▶
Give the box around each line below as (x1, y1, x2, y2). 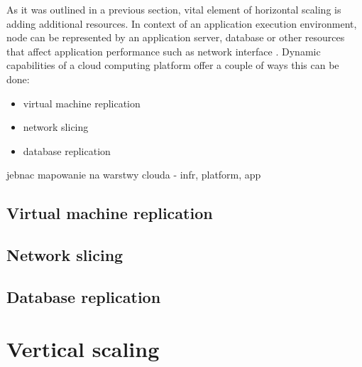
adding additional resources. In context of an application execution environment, (6, 16, 357, 31)
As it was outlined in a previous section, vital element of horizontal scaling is (6, 2, 341, 16)
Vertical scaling (6, 334, 160, 363)
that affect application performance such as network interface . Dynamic (6, 43, 321, 58)
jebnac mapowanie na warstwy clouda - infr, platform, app (6, 167, 261, 182)
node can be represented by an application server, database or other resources (6, 30, 345, 45)
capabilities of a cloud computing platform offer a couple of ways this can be (6, 58, 339, 73)
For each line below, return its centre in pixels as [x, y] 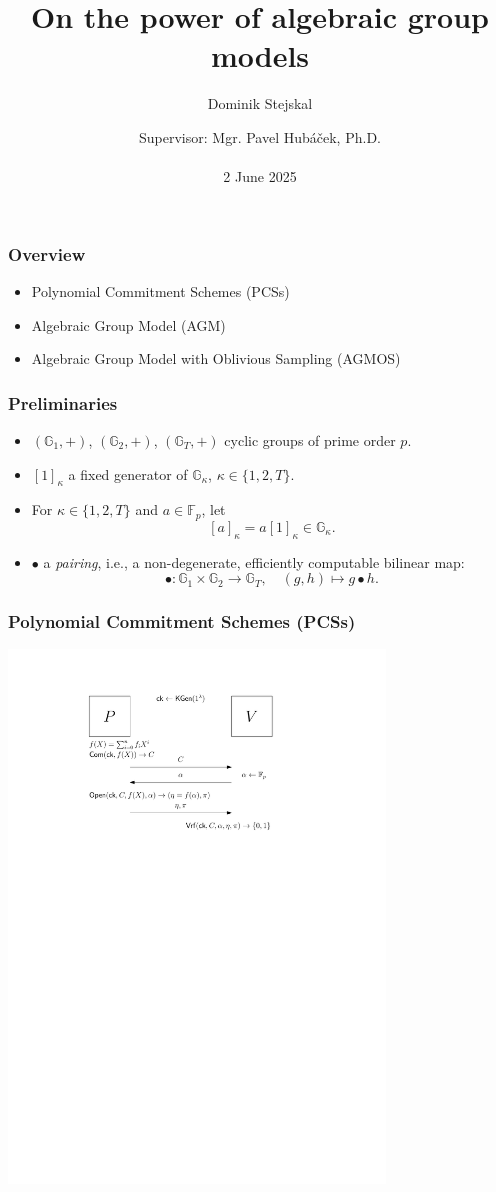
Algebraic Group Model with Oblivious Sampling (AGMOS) [216, 358]
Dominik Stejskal [260, 103]
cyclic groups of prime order [310, 439]
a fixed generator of [128, 473]
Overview [47, 253]
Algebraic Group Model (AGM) [128, 324]
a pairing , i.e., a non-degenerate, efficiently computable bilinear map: [254, 561]
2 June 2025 [260, 176]
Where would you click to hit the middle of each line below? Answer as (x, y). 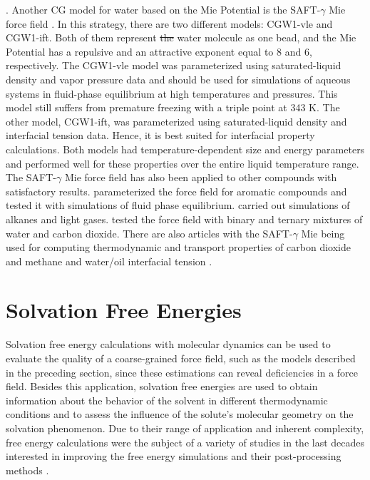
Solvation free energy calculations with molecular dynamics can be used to (168, 344)
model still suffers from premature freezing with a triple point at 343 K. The (173, 107)
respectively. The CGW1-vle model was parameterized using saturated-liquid (174, 65)
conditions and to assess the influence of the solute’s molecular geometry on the (180, 414)
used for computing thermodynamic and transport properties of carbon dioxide (178, 247)
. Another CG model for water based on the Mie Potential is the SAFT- (163, 9)
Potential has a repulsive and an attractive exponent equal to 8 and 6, (159, 51)
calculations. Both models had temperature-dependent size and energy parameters (185, 149)
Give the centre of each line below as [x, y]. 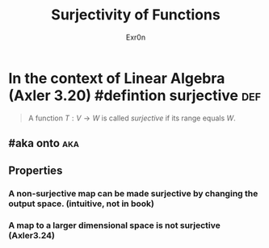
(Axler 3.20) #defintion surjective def [134, 95]
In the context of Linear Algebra [117, 78]
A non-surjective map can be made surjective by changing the [133, 194]
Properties [36, 171]
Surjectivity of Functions [136, 15]
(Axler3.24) [32, 236]
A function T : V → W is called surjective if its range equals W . [132, 118]
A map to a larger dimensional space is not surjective [114, 225]
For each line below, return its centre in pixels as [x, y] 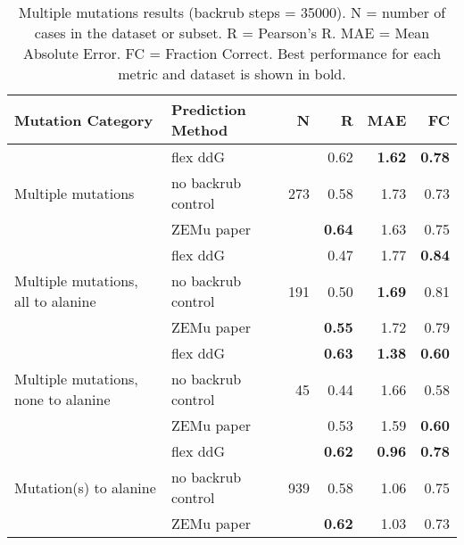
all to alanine [55, 301]
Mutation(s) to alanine [85, 487]
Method [199, 130]
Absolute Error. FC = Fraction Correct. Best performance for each [232, 53]
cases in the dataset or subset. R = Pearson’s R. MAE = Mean [232, 33]
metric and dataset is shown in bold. [232, 74]
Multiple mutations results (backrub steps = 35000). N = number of [232, 12]
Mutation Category [84, 120]
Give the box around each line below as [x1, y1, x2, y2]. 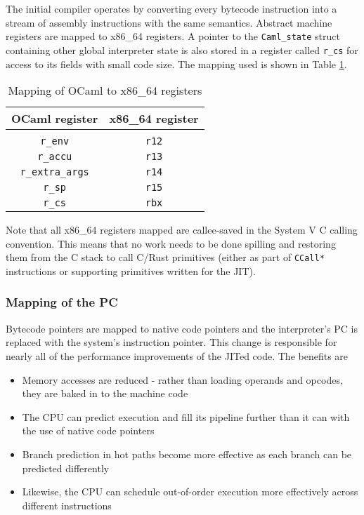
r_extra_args [20, 166, 89, 178]
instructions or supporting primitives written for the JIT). [6, 263, 256, 278]
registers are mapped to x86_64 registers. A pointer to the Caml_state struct [6, 29, 340, 44]
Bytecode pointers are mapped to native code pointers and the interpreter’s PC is [6, 321, 358, 335]
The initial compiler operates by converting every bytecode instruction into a [6, 1, 337, 15]
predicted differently [22, 460, 110, 475]
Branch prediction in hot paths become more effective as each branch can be [22, 446, 352, 461]
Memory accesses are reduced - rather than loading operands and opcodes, [22, 372, 343, 387]
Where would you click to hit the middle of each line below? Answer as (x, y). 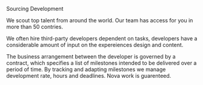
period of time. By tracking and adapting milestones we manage (86, 69)
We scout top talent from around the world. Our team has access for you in (100, 20)
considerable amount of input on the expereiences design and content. (95, 45)
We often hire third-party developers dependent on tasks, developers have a (102, 38)
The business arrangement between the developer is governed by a (91, 56)
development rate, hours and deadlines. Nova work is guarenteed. (89, 76)
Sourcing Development (35, 9)
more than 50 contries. (35, 27)
◀
YOUR TASK: Filter the data, keeping only the lines that contain "platform".

EXERCISE RESPONSE:
jebnac mapowanie na warstwy clouda - infr, platform, app (6, 167, 261, 182)
capabilities of a cloud computing platform offer a couple of ways this can be (6, 58, 339, 73)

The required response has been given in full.